What the task asks: The exercise calls for exact output of the lines between the one that contains "Soret-Facet" and the end of the data, with both ends kept and pictures left out.

Records from a dataset
↓↓↓

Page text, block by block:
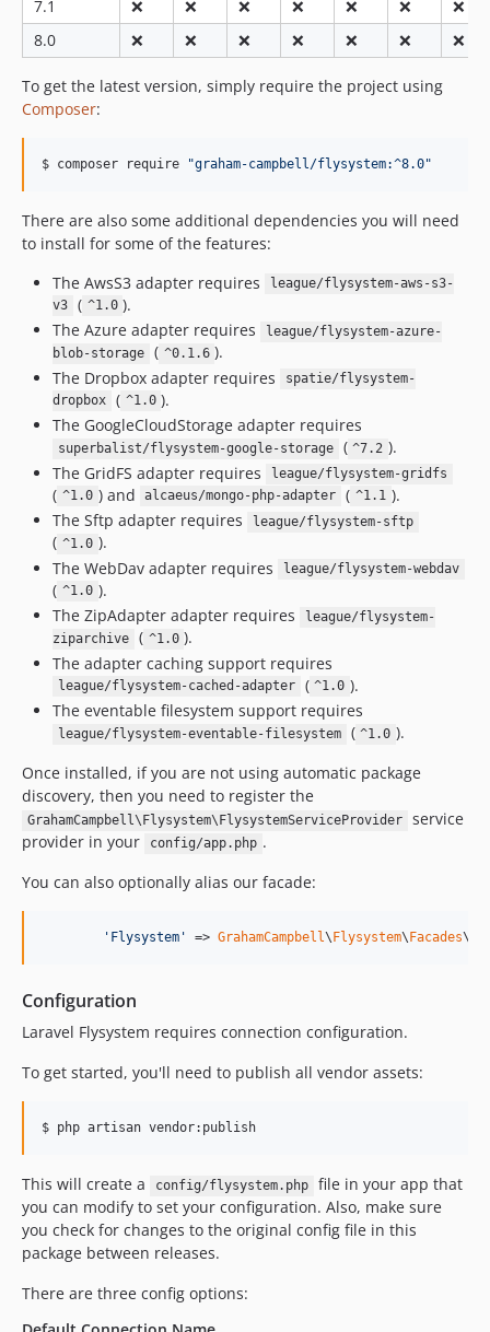
v0.5.1-alpha
v0.5.0-alpha
v0.3.0-alpha
v0.2.0-alpha
7.1
❌ ❌ ❌ ❌ ❌ ❌
❌
8.0
❌ ❌ ❌ ❌ ❌ ❌ ❌
To get the latest version, simply require the project using
Composer:
$ composer require "graham-campbell/flysystem:^8.0"
There are also some additional dependencies you will need
to install for some of the features:
The AwsS3 adapter requires
league/flysystem-aws-s3-
v3
( ^1.0 ).
The Azure adapter requires
league/flysystem-azure-
blob-storage
( ^0.1.6 ).
The Dropbox adapter requires
spatie/flysystem-
dropbox
( ^1.0 ).
The GoogleCloudStorage adapter requires
superbalist/flysystem-google-storage ( ^7.2 ).
The GridFS adapter requires
league/flysystem-gridfs
( ^1.0 ) and alcaeus/mongo-php-adapter ( ^1.1 ).
The Sftp adapter requires
league/flysystem-sftp
( ^1.0 ).
The WebDav adapter requires
league/flysystem-webdav
( ^1.0 ).
The ZipAdapter adapter requires
league/flysystem-
ziparchive
( ^1.0 ).
The adapter caching support requires
league/flysystem-cached-adapter ( ^1.0 ).
The eventable filesystem support requires
league/flysystem-eventable-filesystem ( ^1.0 ).
Once installed, if you are not using automatic package
discovery, then you need to register the
GrahamCampbell\Flysystem\FlysystemServiceProvider
service
provider in your
config/app.php .
You can also optionally alias our facade:
' Flysystem ' => GrahamCampbell\ Flysystem\ Facades
Configuration
Laravel Flysystem requires connection configuration.
To get started, you'll need to publish all vendor assets:
$ php artisan vendor:publish
This will create a config/flysystem.php
file in your app that
you can modify to set your configuration. Also, make sure
you check for changes to the original config file in this
package between releases.
There are three config options:
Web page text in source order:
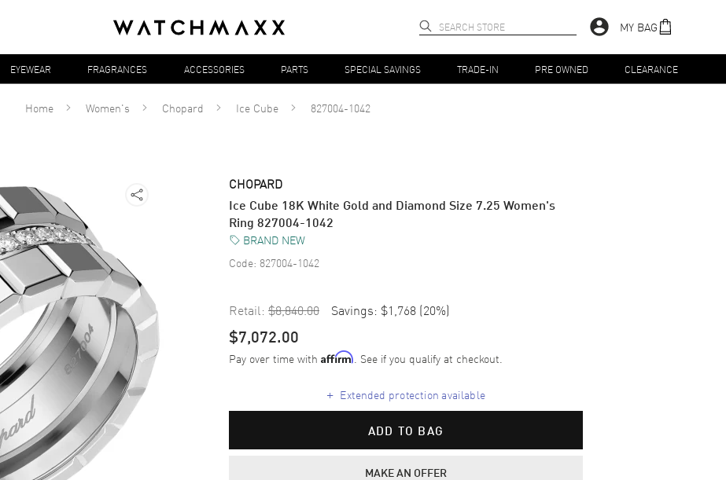
MY BAG
EYEWEAR FRAGRANCES ACCESSORIES PARTS SPECIAL SAVINGS TRADE-IN PRE OWNED CLEARANCE
Home Women's Chopard Ice Cube 827004-1042
CHOPARD
Ice Cube 18K White Gold and Diamond Size 7.25 Women's
Ring 827004-1042
BRAND NEW
Code: 827004-1042
Retail: $8,840.00 Savings: $1,768 (20%)
$7,072.00
Pay over time with Affirm. See if you qualify at checkout.
+ Extended protection available
ADD TO BAG
MAKE AN OFFER
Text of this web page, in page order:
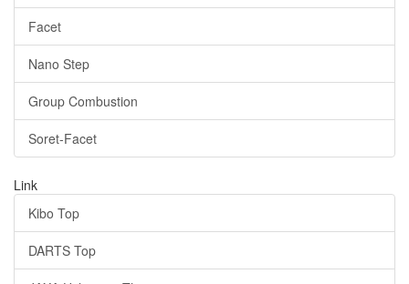
Facet
Nano Step
Group Combustion
Soret-Facet
Link
Kibo Top
DARTS Top
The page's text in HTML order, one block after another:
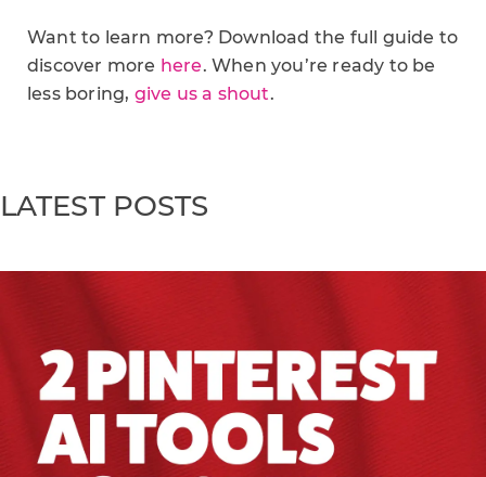
Want to learn more? Download the full guide to
discover more here. When you’re ready to be
less boring, give us a shout.
LATEST POSTS

↑↑↑

Output for this exercise:
Soret-Facet
Link
Kibo Top
DARTS Top
The page's text in HTML order, one block after another:
Want to learn more? Download the full guide to
discover more here. When you’re ready to be
less boring, give us a shout.
LATEST POSTS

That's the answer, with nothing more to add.